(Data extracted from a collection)

*** Begin section ***

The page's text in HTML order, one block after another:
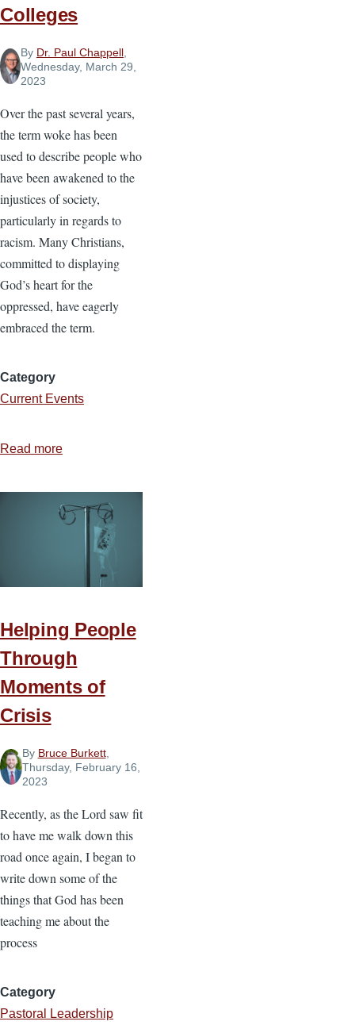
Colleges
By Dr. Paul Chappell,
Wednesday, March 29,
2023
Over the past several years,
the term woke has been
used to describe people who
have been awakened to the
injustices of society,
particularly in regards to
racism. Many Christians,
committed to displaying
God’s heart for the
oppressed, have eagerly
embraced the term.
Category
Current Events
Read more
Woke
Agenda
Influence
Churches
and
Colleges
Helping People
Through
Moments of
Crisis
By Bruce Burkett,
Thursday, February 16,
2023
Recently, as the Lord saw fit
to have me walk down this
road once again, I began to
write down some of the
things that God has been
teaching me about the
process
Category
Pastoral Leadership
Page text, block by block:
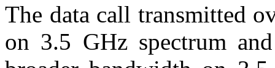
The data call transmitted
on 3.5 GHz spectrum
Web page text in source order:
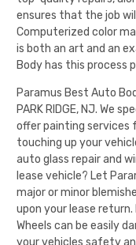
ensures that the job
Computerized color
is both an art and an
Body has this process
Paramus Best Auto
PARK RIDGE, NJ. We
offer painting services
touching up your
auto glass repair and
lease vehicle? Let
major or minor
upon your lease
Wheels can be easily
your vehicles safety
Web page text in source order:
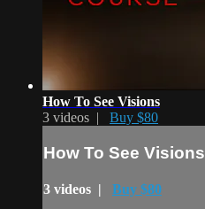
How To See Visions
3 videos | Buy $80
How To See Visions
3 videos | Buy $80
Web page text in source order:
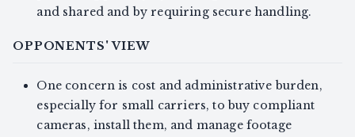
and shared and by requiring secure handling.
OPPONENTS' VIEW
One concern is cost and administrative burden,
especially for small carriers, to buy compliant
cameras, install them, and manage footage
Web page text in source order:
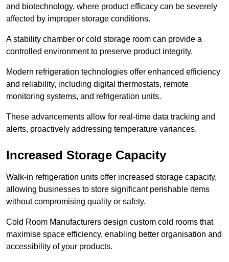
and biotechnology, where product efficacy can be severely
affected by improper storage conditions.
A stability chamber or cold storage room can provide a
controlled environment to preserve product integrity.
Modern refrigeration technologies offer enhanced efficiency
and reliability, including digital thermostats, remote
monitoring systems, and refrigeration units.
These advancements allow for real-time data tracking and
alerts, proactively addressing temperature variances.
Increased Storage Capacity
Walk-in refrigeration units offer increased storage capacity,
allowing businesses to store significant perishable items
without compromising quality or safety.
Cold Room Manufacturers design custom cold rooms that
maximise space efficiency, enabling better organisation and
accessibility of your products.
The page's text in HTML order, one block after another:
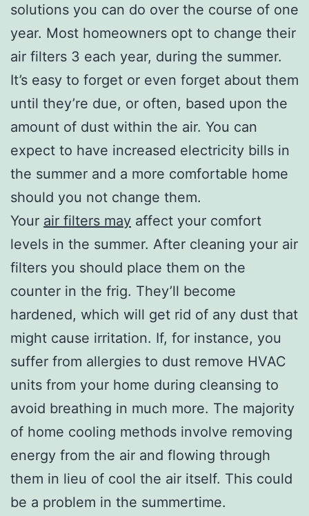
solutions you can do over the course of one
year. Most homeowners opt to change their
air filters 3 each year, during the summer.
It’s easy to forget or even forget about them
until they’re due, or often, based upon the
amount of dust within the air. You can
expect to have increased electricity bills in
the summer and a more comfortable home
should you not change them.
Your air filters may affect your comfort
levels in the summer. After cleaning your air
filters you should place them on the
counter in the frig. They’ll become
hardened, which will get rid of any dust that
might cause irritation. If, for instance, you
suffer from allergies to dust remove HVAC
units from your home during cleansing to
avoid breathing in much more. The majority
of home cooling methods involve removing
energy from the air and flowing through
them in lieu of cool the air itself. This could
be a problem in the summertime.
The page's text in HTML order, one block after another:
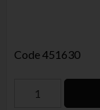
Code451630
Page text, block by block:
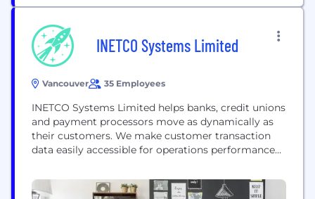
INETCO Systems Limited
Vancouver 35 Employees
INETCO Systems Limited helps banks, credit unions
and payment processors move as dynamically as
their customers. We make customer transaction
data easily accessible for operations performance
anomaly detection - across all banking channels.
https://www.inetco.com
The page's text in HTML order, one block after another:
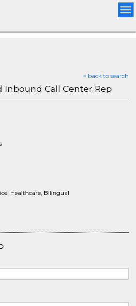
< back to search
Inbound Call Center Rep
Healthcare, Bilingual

*** End section ***
*** Begin section ***

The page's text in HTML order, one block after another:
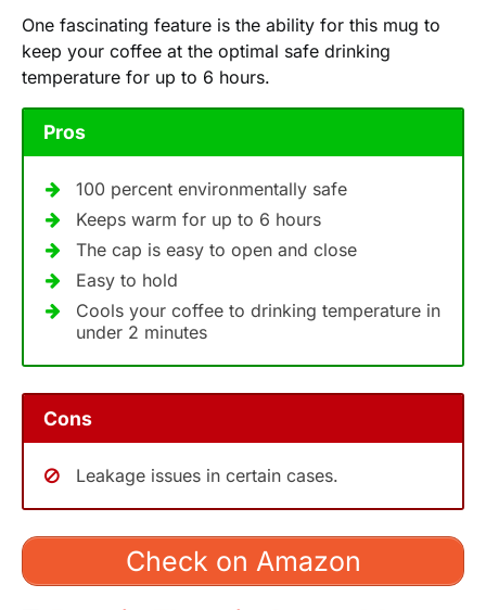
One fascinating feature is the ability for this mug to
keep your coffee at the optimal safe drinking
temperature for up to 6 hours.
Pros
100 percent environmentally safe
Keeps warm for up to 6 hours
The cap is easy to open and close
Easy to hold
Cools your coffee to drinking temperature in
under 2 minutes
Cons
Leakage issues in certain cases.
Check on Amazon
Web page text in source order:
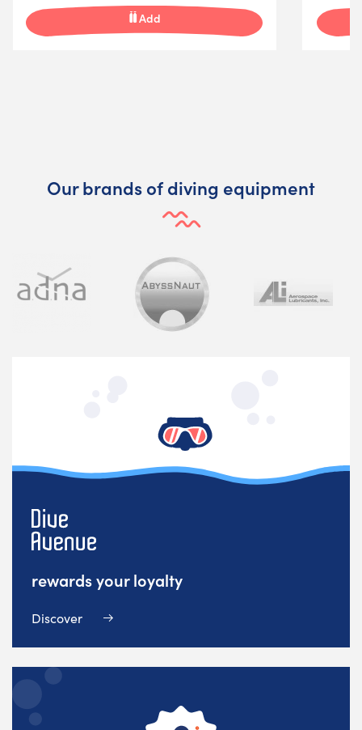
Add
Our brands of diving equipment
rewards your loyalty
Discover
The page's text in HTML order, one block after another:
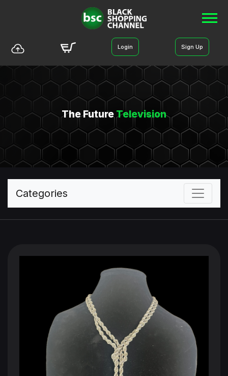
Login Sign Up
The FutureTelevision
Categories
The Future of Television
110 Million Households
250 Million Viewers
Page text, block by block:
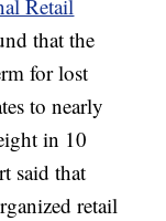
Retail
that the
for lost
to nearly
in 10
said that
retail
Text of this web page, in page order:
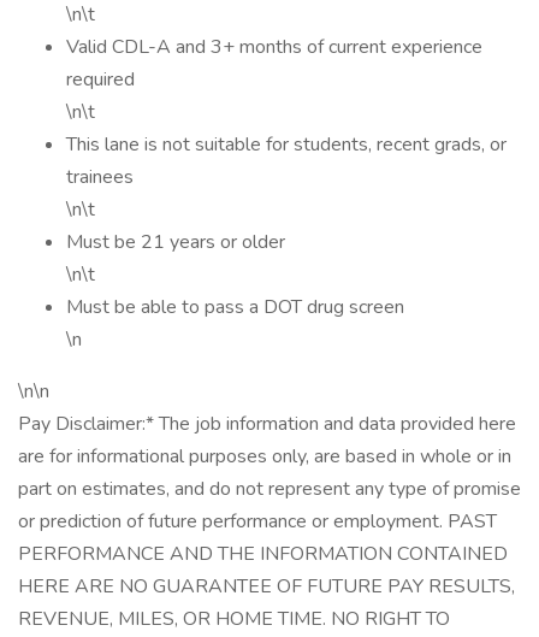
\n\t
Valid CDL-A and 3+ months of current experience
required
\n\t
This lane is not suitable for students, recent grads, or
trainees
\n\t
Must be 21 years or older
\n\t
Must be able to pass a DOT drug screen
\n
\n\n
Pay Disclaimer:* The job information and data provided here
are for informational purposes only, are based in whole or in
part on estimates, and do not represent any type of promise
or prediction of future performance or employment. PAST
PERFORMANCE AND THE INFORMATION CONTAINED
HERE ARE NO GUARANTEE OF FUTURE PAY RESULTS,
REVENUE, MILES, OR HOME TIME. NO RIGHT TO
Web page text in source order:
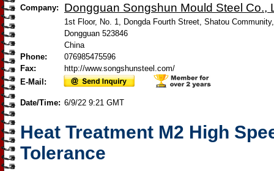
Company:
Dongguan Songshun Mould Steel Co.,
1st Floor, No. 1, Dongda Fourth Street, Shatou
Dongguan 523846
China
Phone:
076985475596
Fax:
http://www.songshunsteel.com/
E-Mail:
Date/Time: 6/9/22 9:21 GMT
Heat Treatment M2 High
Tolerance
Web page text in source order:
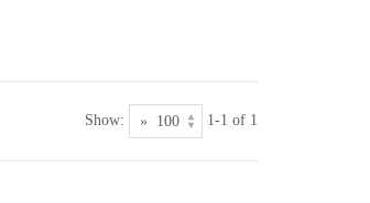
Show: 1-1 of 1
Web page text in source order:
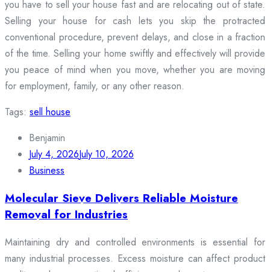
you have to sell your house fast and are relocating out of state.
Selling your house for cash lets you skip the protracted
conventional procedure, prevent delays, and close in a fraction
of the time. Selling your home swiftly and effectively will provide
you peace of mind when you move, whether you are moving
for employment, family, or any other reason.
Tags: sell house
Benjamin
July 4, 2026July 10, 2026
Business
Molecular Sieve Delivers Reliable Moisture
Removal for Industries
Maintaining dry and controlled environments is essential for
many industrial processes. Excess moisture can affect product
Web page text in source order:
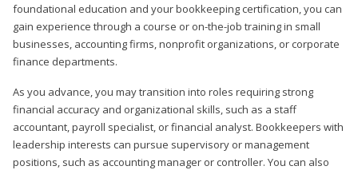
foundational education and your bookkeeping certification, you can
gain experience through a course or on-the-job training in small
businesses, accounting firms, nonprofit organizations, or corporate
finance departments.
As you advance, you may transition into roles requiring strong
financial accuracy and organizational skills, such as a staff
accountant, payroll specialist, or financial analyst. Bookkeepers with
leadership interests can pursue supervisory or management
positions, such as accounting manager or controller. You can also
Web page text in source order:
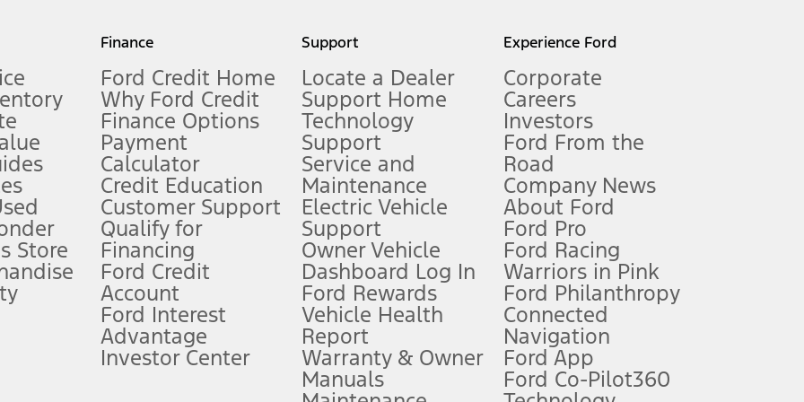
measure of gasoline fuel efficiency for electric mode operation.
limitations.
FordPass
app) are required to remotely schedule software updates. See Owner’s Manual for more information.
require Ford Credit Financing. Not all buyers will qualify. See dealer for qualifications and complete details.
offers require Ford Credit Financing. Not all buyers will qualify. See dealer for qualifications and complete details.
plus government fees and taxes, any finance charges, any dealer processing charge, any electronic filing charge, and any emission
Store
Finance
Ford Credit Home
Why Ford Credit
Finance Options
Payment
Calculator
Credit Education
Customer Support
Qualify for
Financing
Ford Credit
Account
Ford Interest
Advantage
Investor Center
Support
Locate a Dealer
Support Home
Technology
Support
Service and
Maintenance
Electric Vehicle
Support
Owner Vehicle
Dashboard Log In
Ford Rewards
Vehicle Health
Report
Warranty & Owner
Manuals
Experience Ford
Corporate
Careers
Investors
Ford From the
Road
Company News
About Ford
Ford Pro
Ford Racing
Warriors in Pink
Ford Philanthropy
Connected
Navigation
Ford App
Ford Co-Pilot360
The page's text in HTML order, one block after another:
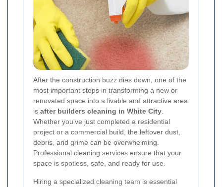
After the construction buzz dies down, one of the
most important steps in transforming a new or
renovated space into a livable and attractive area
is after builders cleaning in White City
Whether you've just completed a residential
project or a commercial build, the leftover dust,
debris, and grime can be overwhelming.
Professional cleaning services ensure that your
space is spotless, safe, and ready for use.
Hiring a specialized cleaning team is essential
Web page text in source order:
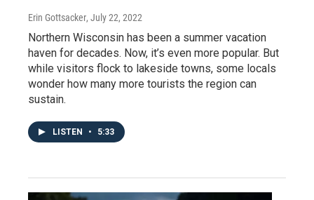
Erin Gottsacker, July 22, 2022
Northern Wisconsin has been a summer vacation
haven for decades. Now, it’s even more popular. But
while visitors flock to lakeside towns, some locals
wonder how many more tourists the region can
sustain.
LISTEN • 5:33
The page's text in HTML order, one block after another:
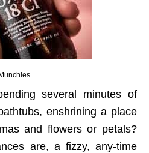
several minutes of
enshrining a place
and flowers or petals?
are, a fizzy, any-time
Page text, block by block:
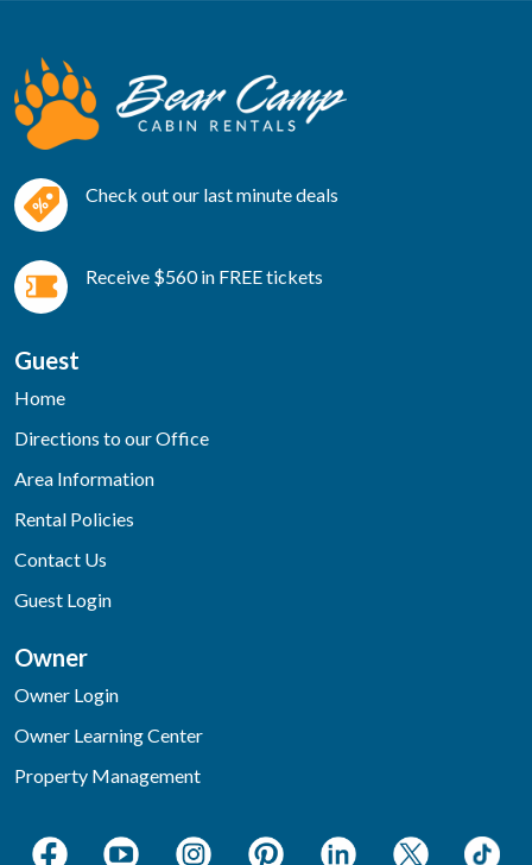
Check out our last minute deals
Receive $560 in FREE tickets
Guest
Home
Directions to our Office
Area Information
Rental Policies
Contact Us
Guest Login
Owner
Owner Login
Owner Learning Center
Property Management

*** End section ***

What you have to do —
Filter the entries above and keep only the lines with the word "Dongguan".

Response —
Dongguan Songshun Mould Steel Co.,
Dongguan 523846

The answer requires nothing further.